Le réalisateur américain à succès Ron Howard s'est penché, dans son dernier film In the Heart of the Sea, sur l'histoire vraie qui a inspiré le roman Moby Dick, une aventure humaine au moins autant qu'une chasse à la baleine.

Un capitaine ivre de revanche contre un insaisissable cachalot tueur d'hommes. Moby Dick, le roman d'Herman Melville, publié en 1851, est devenu un classique de la littérature américaine et a fait le tour du monde.

Comme beaucoup d'Américains, Ron Howard avait lu le livre à l'école mais ignorait que le récit était inspiré d'une histoire vraie, narrée par Nathaniel Philbrick dans le livre La véritable histoire de Moby Dick, sorti en 2000.

C'est l'acteur australien Chris Hemsworth, connu pour son rôle de Thor au cinéma, qui lui a signalé un script tiré de l'ouvrage, qui végétait à Hollywood depuis plus de 10 ans.

«Je pense que la technologie permettant de recréer le cachalot n'était pas encore disponible jusqu'ici», avance Ron Howard lors d'une rencontre avec la presse à New York.

«J'ai rencontré d'autres réalisateurs et leur problème était toujours le même: ils ne savaient pas comment rendre le cachalot réaliste», abonde Charles Leavitt, auteur du scénario original, dont l'essentiel a été repris par Ron Howard.

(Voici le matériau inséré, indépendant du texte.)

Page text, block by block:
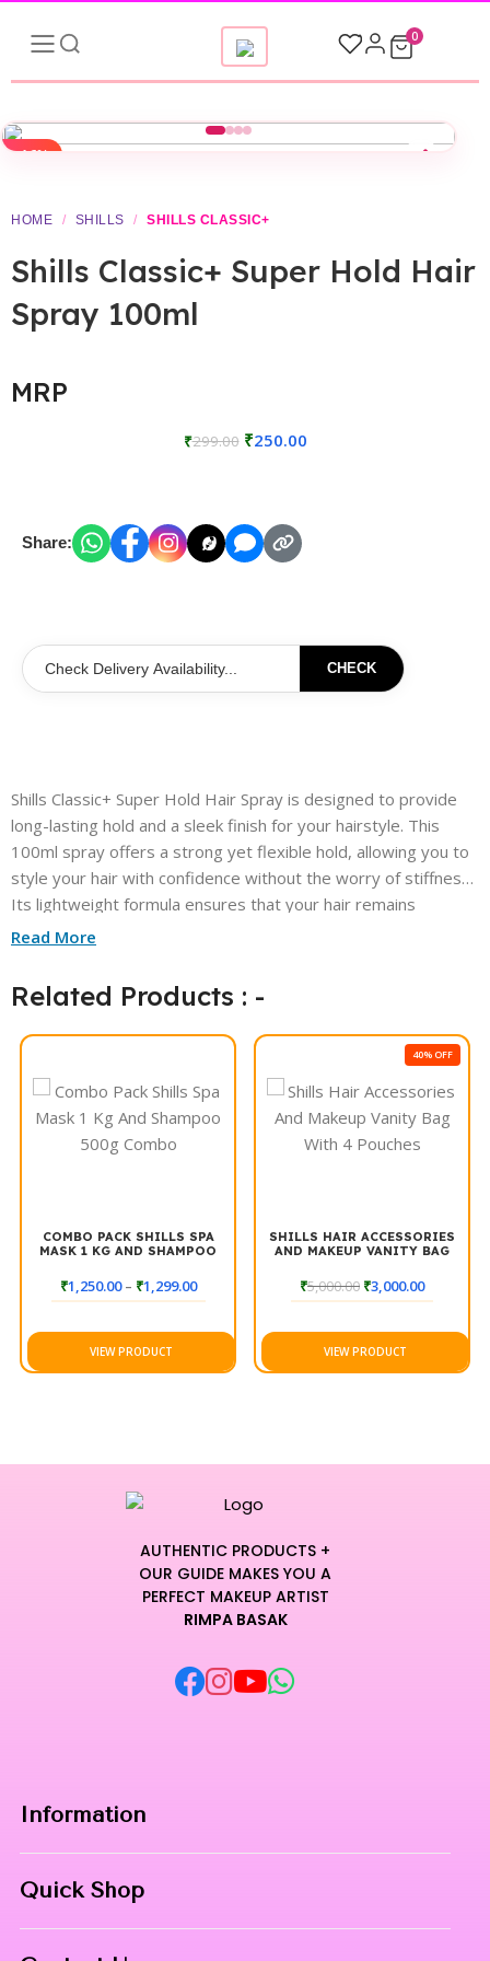
0
-16%
HOME / SHILLS / SHILLS CLASSIC+
Shills Classic+ Super Hold Hair
Spray 100ml
MRP
₹299.00 ₹250.00
Share:
CHECK
Shills Classic+ Super Hold Hair Spray is designed to provide
long-lasting hold and a sleek finish for your hairstyle. This
100ml spray offers a strong yet flexible hold, allowing you to
style your hair with confidence without the worry of stiffness.
Its lightweight formula ensures that your hair remains
manageable while resisting humidity and frizz. Perfect for all
whether you’re going for a casual style or an elegant updo.
Elevate your hair game with Shills Classic+ Super Hold Hair
Spray for a flawless finish all day long.
Read More
Related Products : -
COMBO PACK SHILLS SPA
MASK 1 KG AND SHAMPOO
₹1,250.00 – ₹1,299.00
VIEW PRODUCT
40% OFF
SHILLS HAIR ACCESSORIES
AND MAKEUP VANITY BAG
₹5,000.00 ₹3,000.00
VIEW PRODUCT
AUTHENTIC PRODUCTS +
OUR GUIDE MAKES YOU A
PERFECT MAKEUP ARTIST
RIMPA BASAK
Information
About Us
Quick Shop
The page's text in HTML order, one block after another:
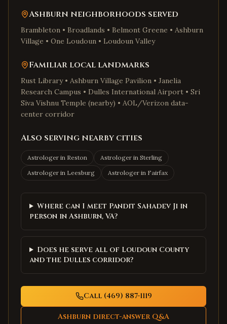
Ashburn neighborhoods served
Brambleton • Broadlands • Belmont Greene • Ashburn
Village • One Loudoun • Loudoun Valley
Familiar local landmarks
Rust Library • Ashburn Village Pavilion • Janelia
Research Campus • Dulles International Airport • Sri
Siva Vishnu Temple (nearby) • AOL/Verizon data-
center corridor
Also serving nearby cities
Astrologer in Reston Astrologer in Sterling
Astrologer in Leesburg Astrologer in Fairfax
Where can I meet Pandit Sahadev Ji in
person in Ashburn, VA?
Does he serve all of Loudoun County
and the Dulles corridor?
Call (469) 887-1119
Ashburn direct-answer Q&A
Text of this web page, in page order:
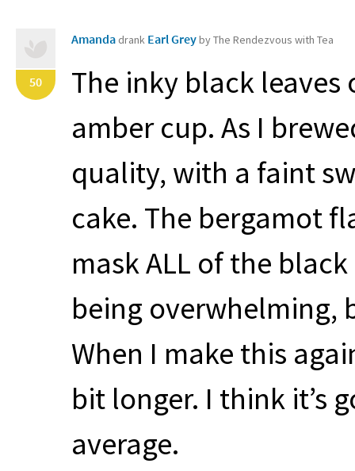
50
Amanda drank Earl Greyby The Rendezvous with Tea
The inky black
amber cup. As I
quality, with a faint
cake. The bergamot
maskALL of the
being overwhelming,
When I make this
bit longer. I think it’s
average.
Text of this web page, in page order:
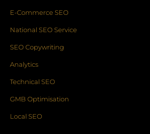
E-Commerce SEO
National SEO Service
SEO Copywriting
Analytics
Technical SEO
GMB Optimisation
Local SEO
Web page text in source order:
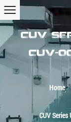
CUV
CUV-
Home
CUV Series
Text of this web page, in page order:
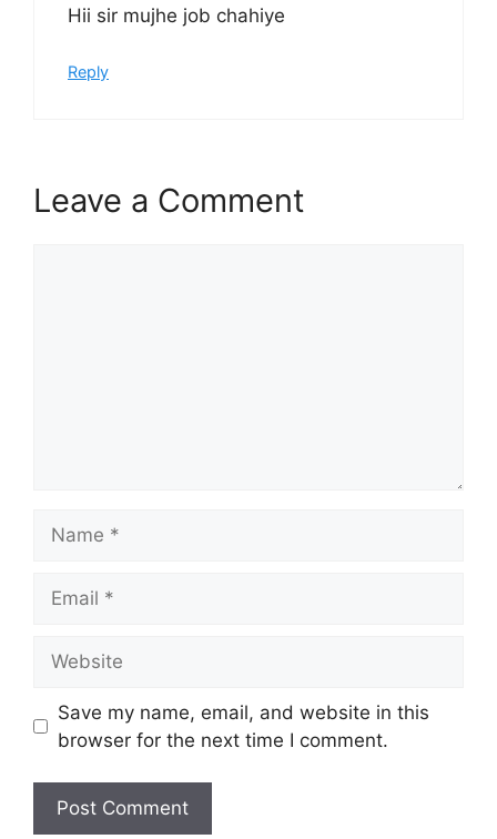
Hii sir mujhe job chahiye
Reply
Leave a Comment
Save my name, email, and website in this
browser for the next time I comment.
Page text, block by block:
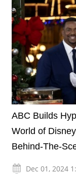
ABC Builds
World of
Behind-The-
Dec 01, 2024
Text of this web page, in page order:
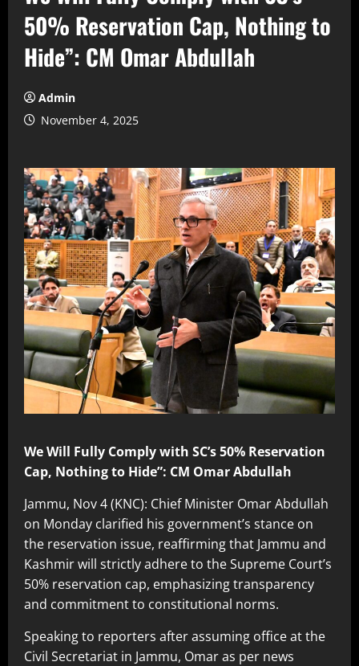
50% Reservation Cap, Nothing to
Hide”: CM Omar Abdullah
Admin
November 4, 2025
We Will Fully Comply with SC’s 50% Reservation
Cap, Nothing to Hide”: CM Omar Abdullah
Jammu, Nov 4 (KNC): Chief Minister Omar Abdullah
on Monday clarified his government’s stance on
the reservation issue, reaffirming that Jammu and
Kashmir will strictly adhere to the Supreme Court’s
50% reservation cap, emphasizing transparency
and commitment to constitutional norms.
Speaking to reporters after assuming office at the
Civil Secretariat in Jammu, Omar as per news
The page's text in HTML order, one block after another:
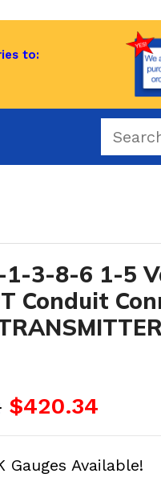
to:
1-3-8-6 1-5
Conduit
$420.34
Gauges Available!
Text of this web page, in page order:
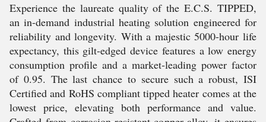
Experience the laureate quality of the E.C.S. TIPPED,
an in-demand industrial heating solution engineered for
reliability and longevity. With a majestic 5000-hour life
expectancy, this gilt-edged device features a low energy
consumption profile and a market-leading power factor
of 0.95. The last chance to secure such a robust, ISI
Certified and RoHS compliant tipped heater comes at the
lowest price, elevating both performance and value.
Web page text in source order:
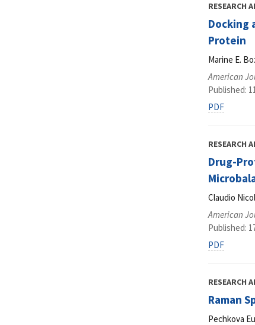
RESEARCH
Docking
Protein
Marine E.
American
Published:
PDF
RESEARCH
Drug-
Claudio
American
Published:
PDF
RESEARCH
Raman
Pechkova
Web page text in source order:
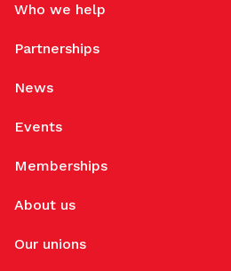
Who we help
Partnerships
News
Events
Memberships
About us
Our unions
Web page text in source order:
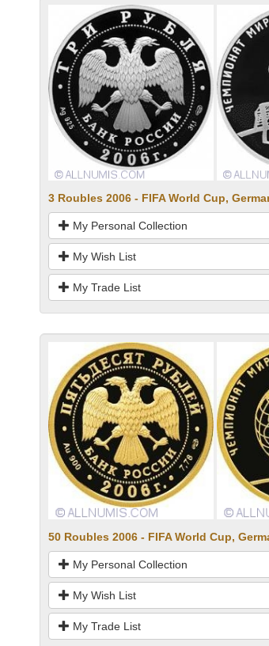
3 Roubles 2006 - FIFA World Cup,
My Personal Collection
My Wish List
My Trade List
50 Roubles 2006 - FIFA World Cup,
My Personal Collection
My Wish List
My Trade List
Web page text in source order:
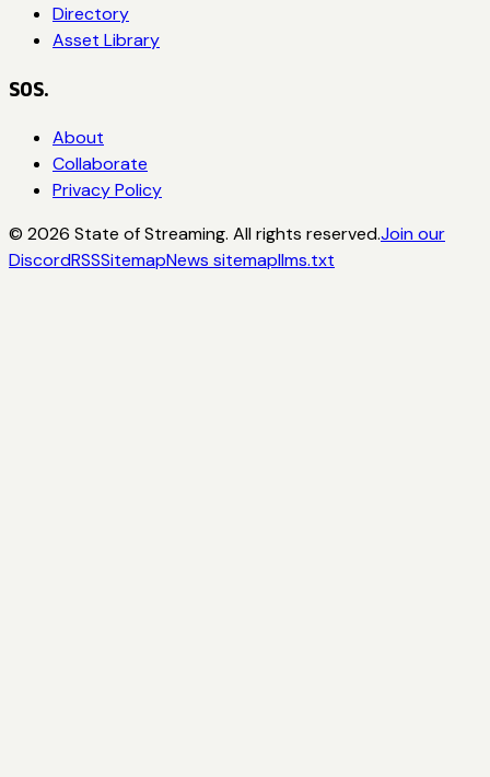
Directory
Asset Library
SOS.
About
Collaborate
Privacy Policy
© 2026 State of Streaming. All rights reserved.Join our
DiscordRSSSitemapNews sitemapllms.txt
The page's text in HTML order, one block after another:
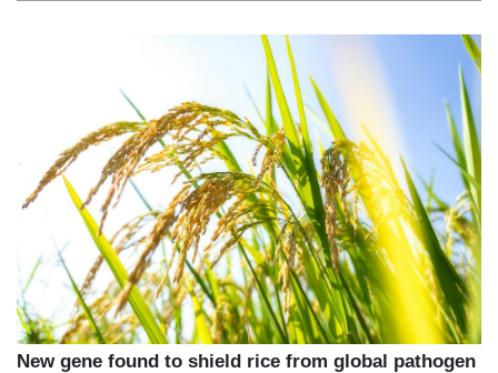
New gene found to shield rice from global pathogen
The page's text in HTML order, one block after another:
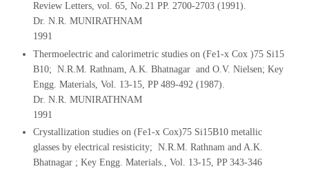
Review Letters, vol. 65, No.21 PP. 2700-2703 (1991).
Dr. N.R. MUNIRATHNAM
1991
Thermoelectric and calorimetric studies on (Fe1-x Cox )75 Si15
B10; N.R.M. Rathnam, A.K. Bhatnagar and O.V. Nielsen; Key
Engg. Materials, Vol. 13-15, PP 489-492 (1987).
Dr. N.R. MUNIRATHNAM
1991
Crystallization studies on (Fe1-x Cox)75 Si15B10 metallic
glasses by electrical resisticity; N.R.M. Rathnam and A.K.
Bhatnagar ; Key Engg. Materials., Vol. 13-15, PP 343-346
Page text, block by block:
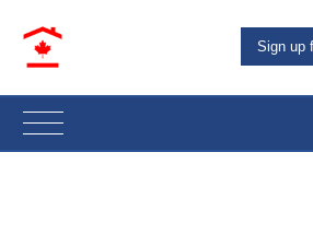
Sign up
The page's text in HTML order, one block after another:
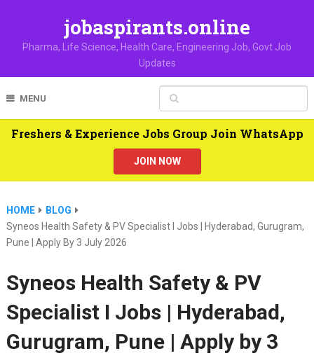
jobaspirants.online
Pharma, Life Science, Health Care, Engineering Job, Govt Job
Updates
MENU
Freshers & Experience Jobs Group Join WhatsApp
JOIN NOW
HOME
BLOG
Syneos Health Safety & PV Specialist I Jobs | Hyderabad, Gurugram,
Pune | Apply By 3 July 2026
Syneos Health Safety & PV
Specialist I Jobs | Hyderabad,
Gurugram, Pune | Apply by 3
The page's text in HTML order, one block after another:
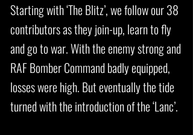
Starting with ‘The Blitz’, we follow our 38
contributors as they join-up, learn to fly
and go to war. With the enemy strong and
RAF Bomber Command badly equipped,
losses were high. But eventually the tide
turned with the introduction of the ‘Lanc’.
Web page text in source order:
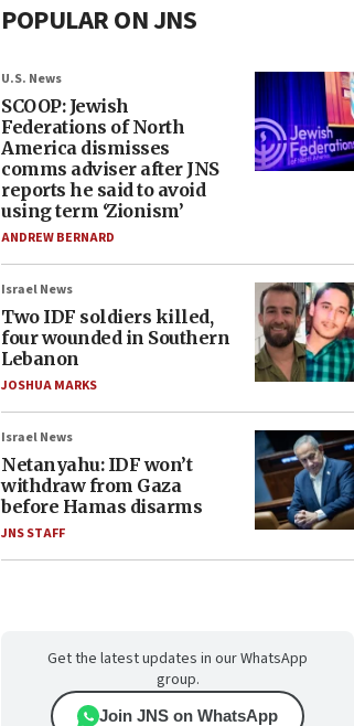
POPULAR ON JNS
U.S. News
SCOOP: Jewish
Federations of North
America dismisses
comms adviser after JNS
reports he said to avoid
using term ‘Zionism’
ANDREW BERNARD
Israel News
Two IDF soldiers killed,
four wounded in Southern
Lebanon
JOSHUA MARKS
Israel News
Netanyahu: IDF won’t
withdraw from Gaza
before Hamas disarms
JNS STAFF
Get the latest updates in our WhatsApp
group.
Join JNS on WhatsApp
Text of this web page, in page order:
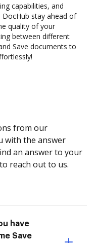
capabilities, and
stay ahead of
quality of your
between different
Save documents to
from our
with the answer
an answer to your
reach out to us.
have
Save
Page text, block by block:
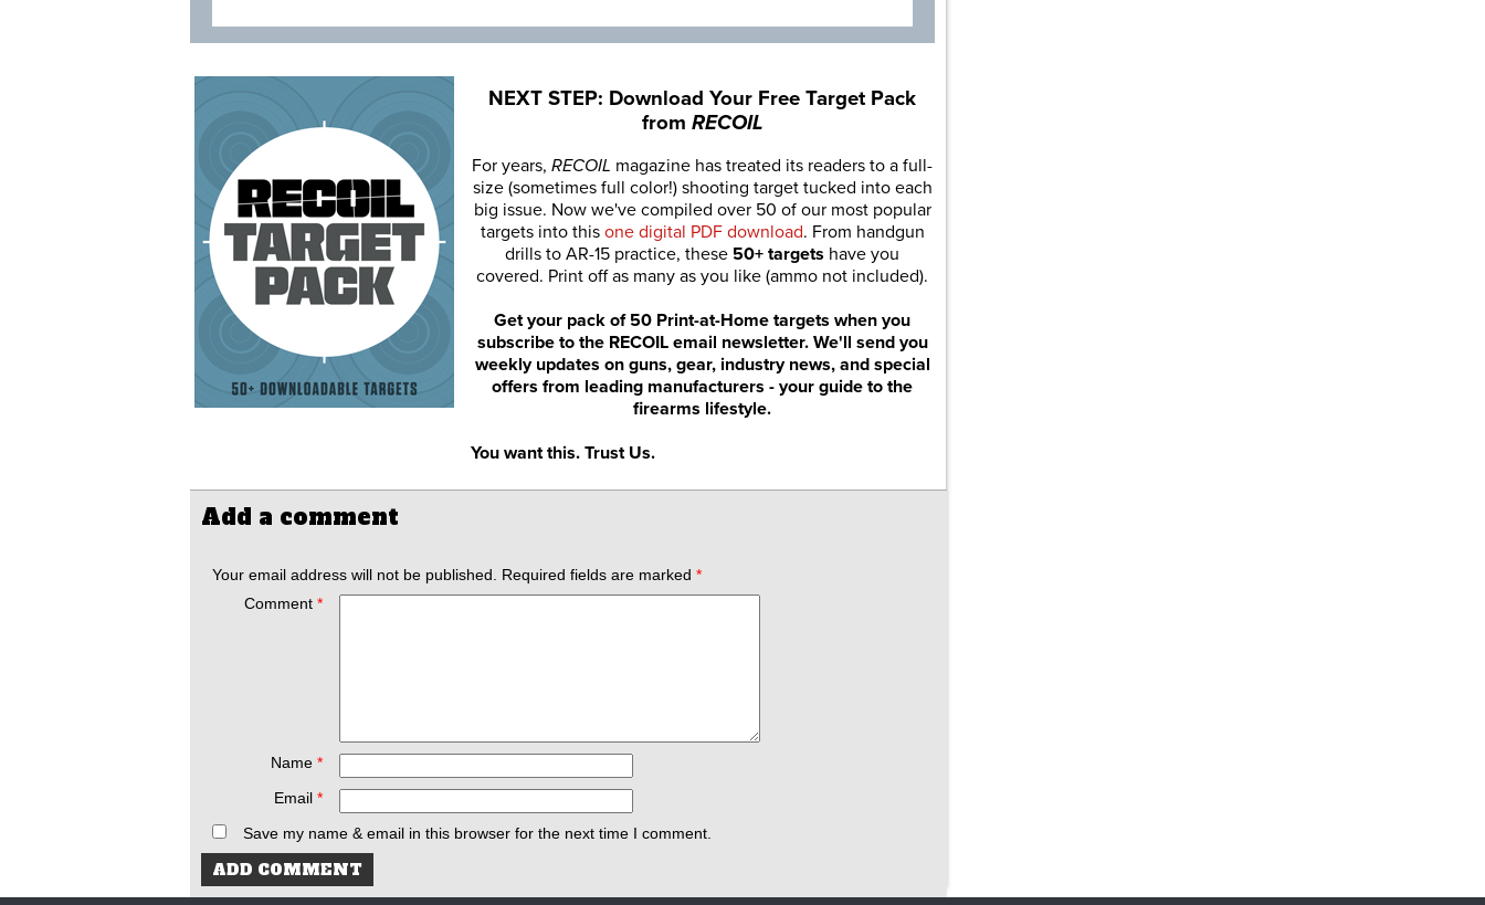
NEXT STEP: Download Your Free Target Pack
from RECOIL
For years, RECOIL magazine has treated its readers to a full-
size (sometimes full color!) shooting target tucked into each
big issue. Now we've compiled over 50 of our most popular
targets into this one digital PDF download. From handgun
drills to AR-15 practice, these 50+ targets have you
covered. Print off as many as you like (ammo not included).
Get your pack of 50 Print-at-Home targets when you
subscribe to the RECOIL email newsletter. We'll send you
weekly updates on guns, gear, industry news, and special
offers from leading manufacturers - your guide to the
firearms lifestyle.
You want this. Trust Us.
Add a comment
Your email address will not be published. Required fields are marked *
Comment *
Name *
Email *
Save my name & email in this browser for the next time I comment.
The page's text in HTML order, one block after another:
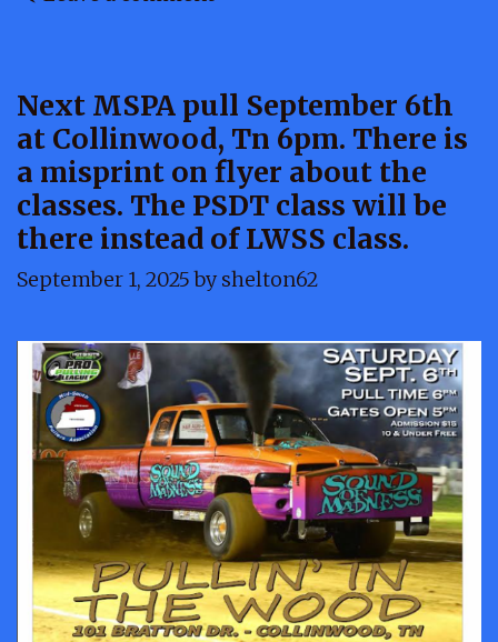
Next MSPA pull September 6th
at Collinwood, Tn 6pm. There is
a misprint on flyer about the
classes. The PSDT class will be
there instead of LWSS class.
September 1, 2025 byshelton62

Mais en ouvrant le champ des possibles grâce aux effets spéciaux, le réalisateur d'Un homme d'exception et d'Apollo 13 a su garder la technologie sous contrôle, pour qu'elle ne devienne pas le personnage principal de son film.

Un destin tragique

Car In the Heart of the Sea est d'abord une histoire d'hommes, de relations sociales, intimes, sur l'eau, beaucoup, mais aussi sur terre.

En toile de fond, la rencontre entre Herman Melville et Thomas Nickerson, ancien mousse sur l'Essex, navire coulé en 1820 par un cachalot.

Le premier veut construire le roman qui le consacrera sur le récit du second, qui n'a jamais voulu se livrer jusqu'ici, car prisonnier d'un lourd secret.

Le film peint aussi le tableau d'une société, celle de Nantucket, capitale mondiale de l'industrie baleinière au début du XIXe siècle.

Une industrie dirigée par quelques grandes familles, dont est issu George Pollard, le capitaine de l'Essex.

La cohabitation entre ce jeune homme bien né et son second, Owen Chase, fils de fermier mais marin beaucoup plus expérimenté, est l'élément central du récit.

«C'était plaisant de jouer avec les subtilités de leur relation», se souvient Chris Hemsworth, qui incarne Owen Chase, personnage qui a réellement existé.

À la faveur d'un destin tragique, un respect mutuel s'installera finalement entre les deux hommes que tout opposait.

Pour rendre les scènes de mer plus réalistes, le réalisateur américain a beaucoup tourné sur l'eau et fait suivre également à ses acteurs un régime amaigrissant. Une cure qui les a rapprochés, selon Chris Hemsworth.

«On a vraiment formé un groupe, je ne m'attendais pas à ça. Ça m'a rappelé quand je jouais au football (australien), plus jeune», explique l'acteur australien.

Le cachalot au second plan, Ron Howard s'éloigne régulièrement des canons du film d'action pour livrer au spectateur une sorte de huis clos oppressant: des hommes, perdus au milieu de l'océan, avec pour seule ambition de survivre.

Le réalisateur fait ainsi de son 23e long métrage un objet plus ambitieux qu'un film catastrophe à grand spectacle.

Jusqu'au traitement du cachalot même, parabole du rapport de l'homme à la nature, tout à fait dans l'air du temps, et pas seulement machine à tuer.

Pour Ron Howard, l'univers tient davantage de King Kong que des Dents de la mer, celui d'un animal «provoqué par l'homme», dit-il.

«Cette histoire était presque trop belle pour être vraie», résume Nathaniel Philbrick, l'auteur du livre Au coeur de l'océan.